Another thing that has stuck out to me is just how many children there are, and how many children there are that don’t have love or a source of love in their life. They yearn for affection and crave for our love. Even from strangers, they are open to accepting our love because they desperately want it, and want acceptance, that respect, and that affection. The whole trip has been memorable, but one of the first ones was on the first day we handed out beds at the second distribution site outside of Gulu. There was a boy that came up to me and I was just loving on him and playing with him and he was sitting in my lap. It was just giggles and fun. Then December, the Health Alert Director, came up to me and said, “Oh look. You have a kid. How great.” And I was thinking, “Oh no, his mom probably loves him too much and is worried about him.” but December told me, “Oh no, he is an orphan.” and it broke my heart.

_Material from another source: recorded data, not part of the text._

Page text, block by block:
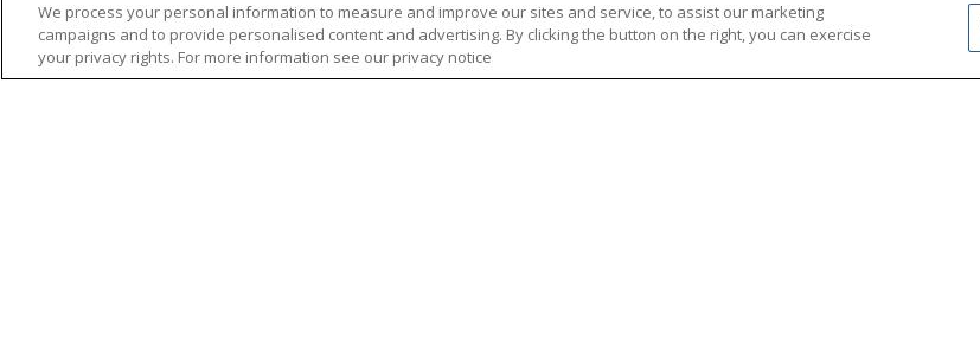
We process your personal information to measure and improve our sites and service, to assist our marketing
campaigns and to provide personalised content and advertising. By clicking the button on the right, you can exercise
your privacy rights. For more information see our privacy notice
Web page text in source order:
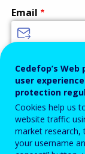
Email
Password
Enter the password that
Cedefop’s
user
protection
Cookies help us
website traffic
market
your username
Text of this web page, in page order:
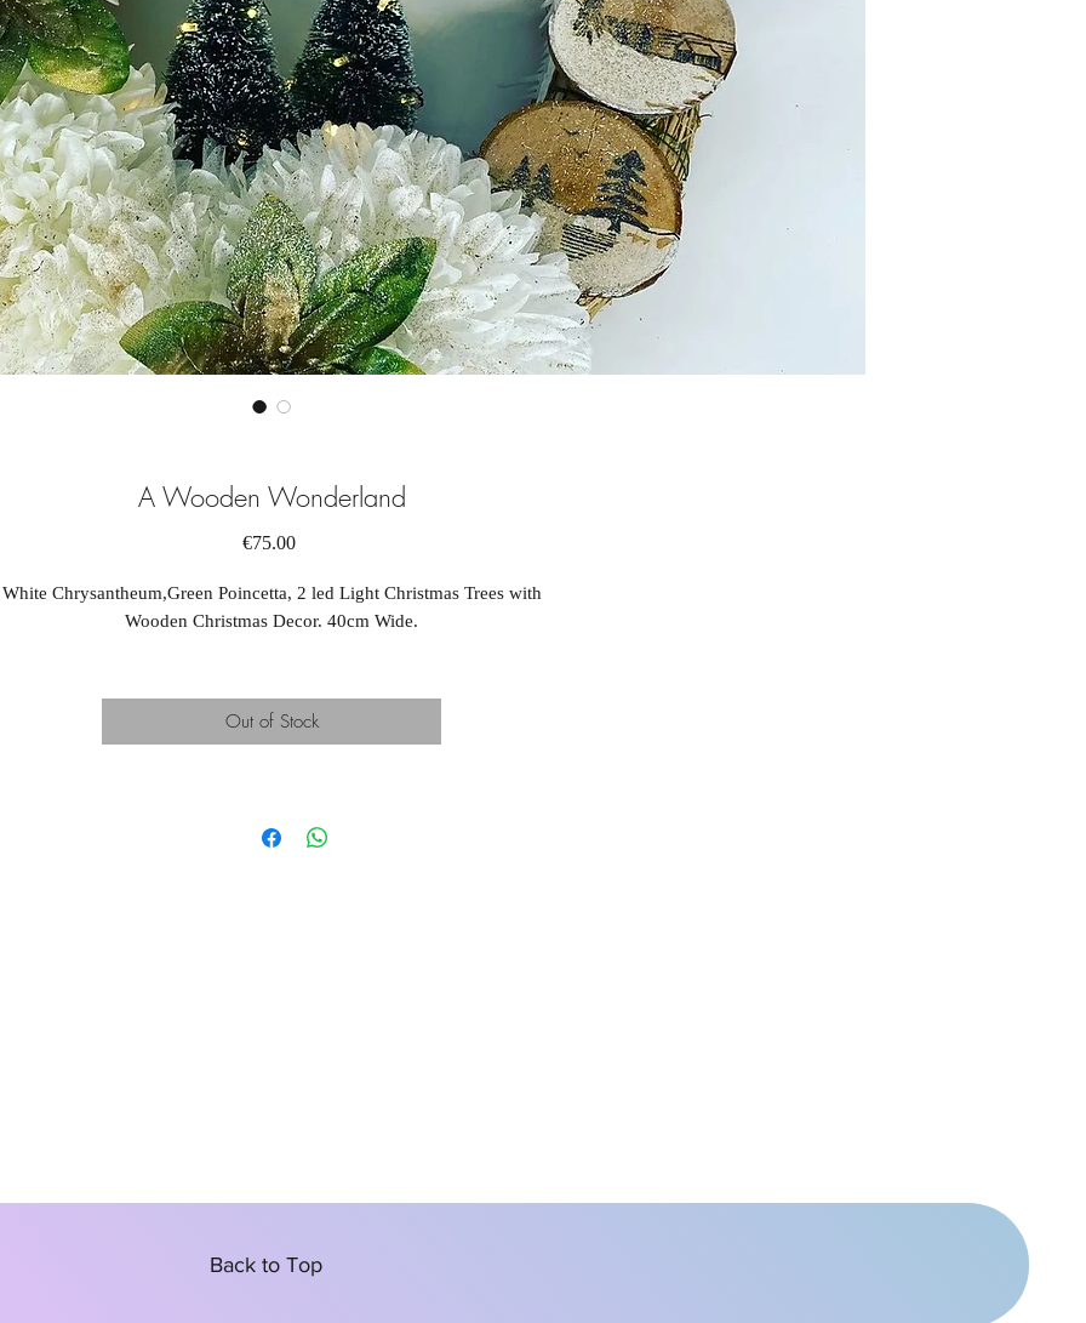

 I’d like to say that it didn’t get my spirits down, but it did because it was so sad to know that this precious baby, who was maybe 2 or 3 years old didn’t have a parent to go home to, and didn’t have somewhere to go home to at night. He was pretty much on his own. That really stuck out to me and I really felt blessed to give him the opportunity for a bed and love. And at the same time it was so sad because I could only love on him for those moments. I couldn’t fix his not having parents. Realizing that so many children were orphans, I was so much more eager and on fire the next day just to love. Because if these children don’t have parents to love them, they have to know love somehow, somebody to care for them. That is something that all kids need. So, the next day I was so eager. I couldn’t wait to get out there and find a kid and give that kid my whole heart for those few moments, so that maybe, just maybe they would know love and fill that void they might have from not having a parent.
On this Sweet Sleep journey, I’ve been able to show love and I’d like to say that I witnessed, but only through translation. But I’ve been able to witness and show love to these people and I don’t even speak the same language as them. I can’t walk up and start a conversation with them, so my entire witness has been through my smile, my handshakes, and just playing with the children. So knowing that I can show love and that I can witness to people without using my words, and I’m a person that talks a lot, it gives me a fire and a hope that I can do it at home. Why can’t I witness? There is nobody that I shouldn’t be able to witness to, because if I can do it without talking, then I can for sure do it if I speak the same language. So I think that this trip has just opened my eyes to opportunities to witness that I haven’t looked at before this trip. One thing I’ve really noticed this week, the one thing that has really hit my heart is how much I take for granted. Sometimes I’ll just look at my life and think that I have it bad. No, I have it GOLDEN, and I’ve never taken the time to appreciate that and this trip has really helped me to appreciate all that I have. Whether it be the love of my friends and family, especially my parents, seeing all the orphans makes me appreciate all the love that I have. It’s just shown me not to take anything for granted because there really are people that would love to have everything that we have, or just anything at all. I’ve learned to stop and take a look at myself and try not to be just another selfish American, and try to be a good witness like Jesus told us to.